Bohr's model of an atom is not the one used by QM it seems? It have instead been replaced by a 'probability model' based on Louis de Broglie question about if light could behave like both waves and particles, why shouldn't particles also behave like waves?

"Thus, electrons in an atom were not moving in orbits but filled an orbit as standing waves. Familiar electromagnetic radiation, like light, exists as traveling waves, moving through space at the velocity of light. A standing wave does not move, but vibrates between fixed points, like the string on a violin."

While Bohr's model of the atom could account for spectral lines, it still could not account for why electrons had quantacized angular momentum in atoms and why electrons could be in orbit in atoms, which would involve acceleration around the nucleus, without radiating away all their energy, which accelerated electrical charges do. The atom could simply not be a little solar system, based on charge rather than gravity, since electrons, on classical principles, would lose energy and fall into the nucleus.

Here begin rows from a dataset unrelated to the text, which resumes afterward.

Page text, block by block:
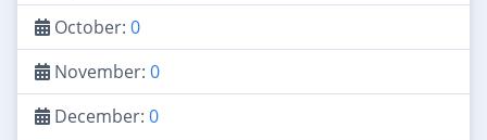
October: 0
November: 0
December: 0
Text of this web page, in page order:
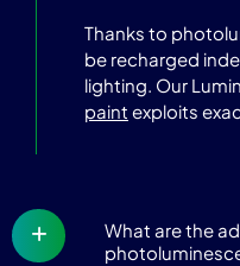
Thanks to
be recharged
lighting. Our
paint exploits
What are the
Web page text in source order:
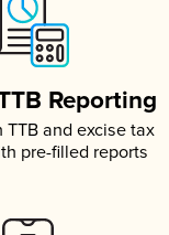
Reporting
TTB and excise tax
pre-filled reports
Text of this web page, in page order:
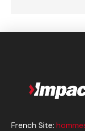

Familiar electromagnetic radiation, like light, exists as traveling waves, moving through space at the velocity of light. A standing wave does not move, but vibrates between fixed points, like the string on a violin. The sine wave at right represents a whole wavelength. It has a portion with a positive magnitude, a portion with a negative magnitude, and a node, which has zero magnitude.

The ends of the wave, which also have zero magnitude, are usually not considered to be nodes. Half a wavelength would have no nodes; one and a half wavelengths, two nodes; and two whole wavelengths, three nodes. A one dimensional wave has nodes that are points, and it vibrates into two dimensions. Similarly, a two dimensional wave, like a wave of water on the ocean, has nodes that are lines, and it vibrates into three dimensions.

A three dimensional wave, which is what electrons in an atom would be, has nodes that are surfaces. Such surfaces can be planes, cones, or spheres. By analogy, we might want to say that a three dimensional wave would vibrate into four dimensions, but this aspect of the matter does not seem have been much discussed or explored. In electron waves, each non-spherical node represents a quantum of angular momentum.

Thus, a half wavelength, with no non-spherical nodes, is 0 angular momentum; a full wavelength, with one non-spherical node, is angular momentum; a wavelength and a half, with two non-spherical nodes, is 2 angular momentum; etc. "

But it still doesn't answer the question about an atoms dissipation of energy if left alone?

From the Quantacized Atom

Now take a look here

conservation_of_energy What we read here is firstly 'energy can neither be created (produced) nor destroyed by itself. It can only be transformed.' All of this I presume to build on the idea of a closed system naturally but under that assumption it makes good sense to me. then we come to 'In quantum mechanics energy is expressed using the Hamiltonian operator. On any time scales, the uncertainty in the energy ... is similar in form to the Heisenberg uncertainty principle (but not really mathematically equivalent thereto, since H and t are not dynamically conjugate variables, neither in classical nor in quantum mechanics).

So, how am I supposed to understand this. Is this a suggestion that an atom is on that indeterminate 'scale' that it gets its 'energy' from HUP (Heisenberg Uncertainty Principle)? And as HUP is outside Planck scale it is free to violate times arrow, which means that all bets on an atoms energy is open to interpretation? And if so, what regulates that 'energy' to a 'consistent system' differing for different atoms under our arrow of time.

Don't know if I made this clear enough, but I hope you can follow it?

You have to remember that when I'm looking at it, I differ between the 'arrow of time' and 'time' in itself. 'Time' is what exist, like a pool of undifferentiated water, where the stream we see will be our 'arrow of time' defining us macroscopically.